As I understand from the generated code, It looks like the client-side
model is mapped to the server-side persistent model, which is good on
one hand because using the same model on both sides is a bad practice
for GWT-RPC, but on the other hand such "mapping" seems less safe in
the scope of type-safety. Also it looked like client-side operations
are mapped to server-side queries using strings, which is not type-
safe at all.
We should wait for some documentation before hypothesizing, but from
what it seems to me the GWT 2.1 MVP is quite different than GWTP (and
from GWT-MVP), and is not targeted to the same audience. I would say
it is targeted to developers who want to develop Spring-GWT
applications in a Grails/RoR way.
Personally I think I will use GWTP for the overall application
framework ("pages", tabs, code-splitting) and the GWT 2.1 data widgets
for the parts that make sense (search, sort, filter, browse).
My 2 cents...
Gabriel
On May 21, 7:16 am, Philippe Beaudoin <
philippe.beaud...@gmail.com>
wrote:
> I've seen it yes. You bet I'm curious... But it's very poorly
> documented for the moment. (Activities? ActivityManager?

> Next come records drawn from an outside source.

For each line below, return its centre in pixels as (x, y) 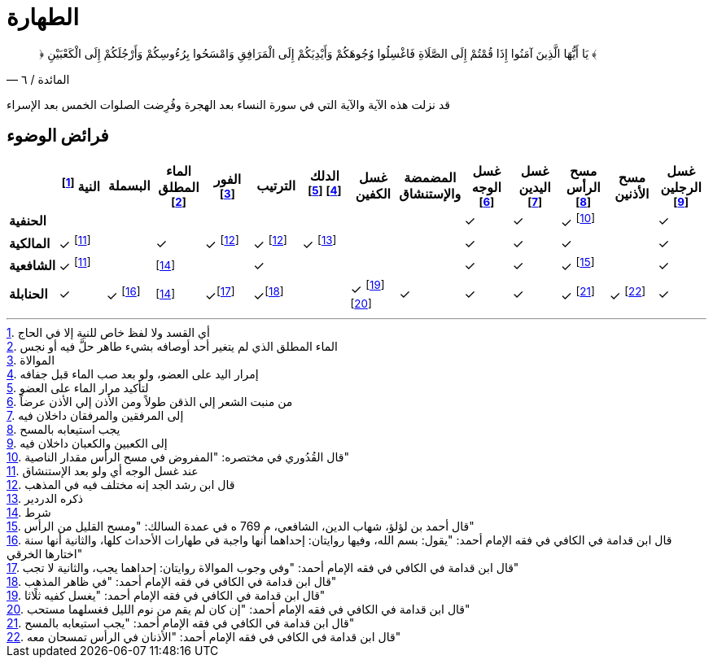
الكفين (373, 193)
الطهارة (43, 17)
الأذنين (632, 193)
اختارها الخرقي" (45, 553)
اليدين (535, 187)
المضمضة (430, 177)
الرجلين (681, 187)
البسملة (129, 185)
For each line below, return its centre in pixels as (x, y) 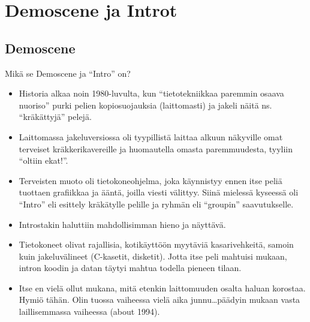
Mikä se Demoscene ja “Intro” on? (68, 73)
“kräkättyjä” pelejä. (55, 117)
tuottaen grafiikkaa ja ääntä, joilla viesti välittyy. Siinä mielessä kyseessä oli (159, 192)
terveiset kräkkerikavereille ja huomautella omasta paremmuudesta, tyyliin (156, 148)
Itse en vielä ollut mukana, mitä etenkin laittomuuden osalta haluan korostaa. (162, 288)
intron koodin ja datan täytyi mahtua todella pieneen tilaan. (130, 268)
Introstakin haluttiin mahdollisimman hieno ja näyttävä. (122, 224)
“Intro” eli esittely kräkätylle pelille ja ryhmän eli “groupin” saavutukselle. (156, 204)
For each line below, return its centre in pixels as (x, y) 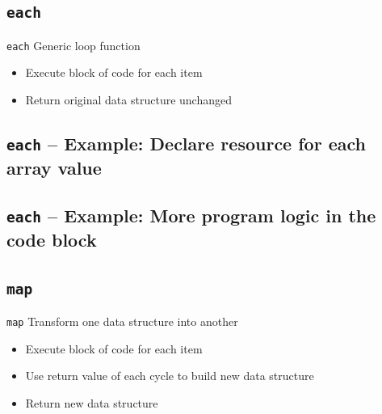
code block (52, 239)
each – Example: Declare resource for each (186, 144)
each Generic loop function (73, 45)
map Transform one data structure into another (122, 321)
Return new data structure (92, 402)
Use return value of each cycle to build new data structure (170, 376)
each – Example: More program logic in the (191, 215)
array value (54, 167)
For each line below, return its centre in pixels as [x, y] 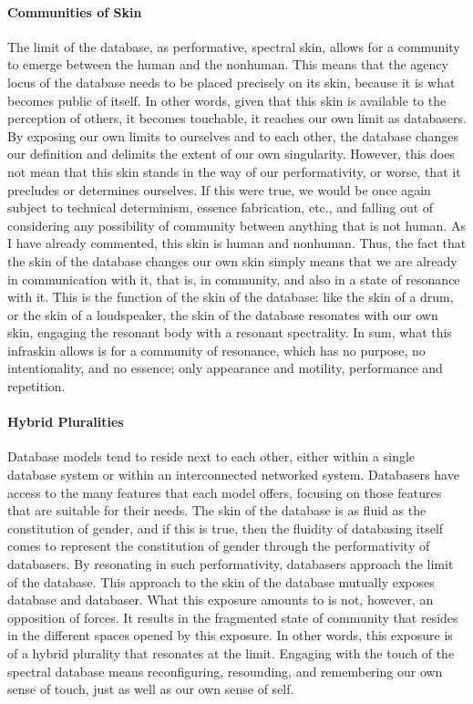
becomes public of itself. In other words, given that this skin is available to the [227, 100]
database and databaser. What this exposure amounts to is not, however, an [221, 600]
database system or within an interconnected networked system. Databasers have [233, 475]
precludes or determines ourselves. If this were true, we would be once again [219, 189]
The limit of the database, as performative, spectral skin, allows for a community [234, 46]
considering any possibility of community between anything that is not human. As [236, 225]
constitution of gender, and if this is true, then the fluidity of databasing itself [226, 528]
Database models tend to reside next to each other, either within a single [211, 456]
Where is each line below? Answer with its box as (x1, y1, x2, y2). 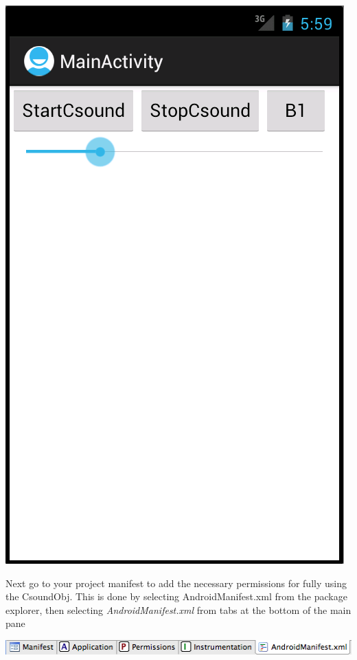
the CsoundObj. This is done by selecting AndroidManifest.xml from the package (5, 589, 347, 604)
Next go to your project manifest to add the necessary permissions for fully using (5, 575, 347, 590)
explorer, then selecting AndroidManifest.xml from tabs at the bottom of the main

> RequestFactories? Hmmm...) It also look like it will use a lot of
> automated code generation, and I'm not a huge fan of adding layers in
> my compilation process. I think Christian has experimented with Spring
> Roo a little, maybe he could tell us about it? Anyway, we'll wait and
> see.
>
> That being said, support for GWTP is not compromised in any way, since
> it's being actively used in a number of projects, so don't hesitate to
> us it in your project. For all I know, it's still the best MVP
> framework out there. ;) We will also make everything we can so that
> any cool new feature works with GWTP (like this server-side speed
> tracer, yummy!).
>
> Cheers,
>
> Philippe
>
> >
http://code.google.com/webtoolkit/doc/latest/ReleaseNotes.html#MVP_Fr...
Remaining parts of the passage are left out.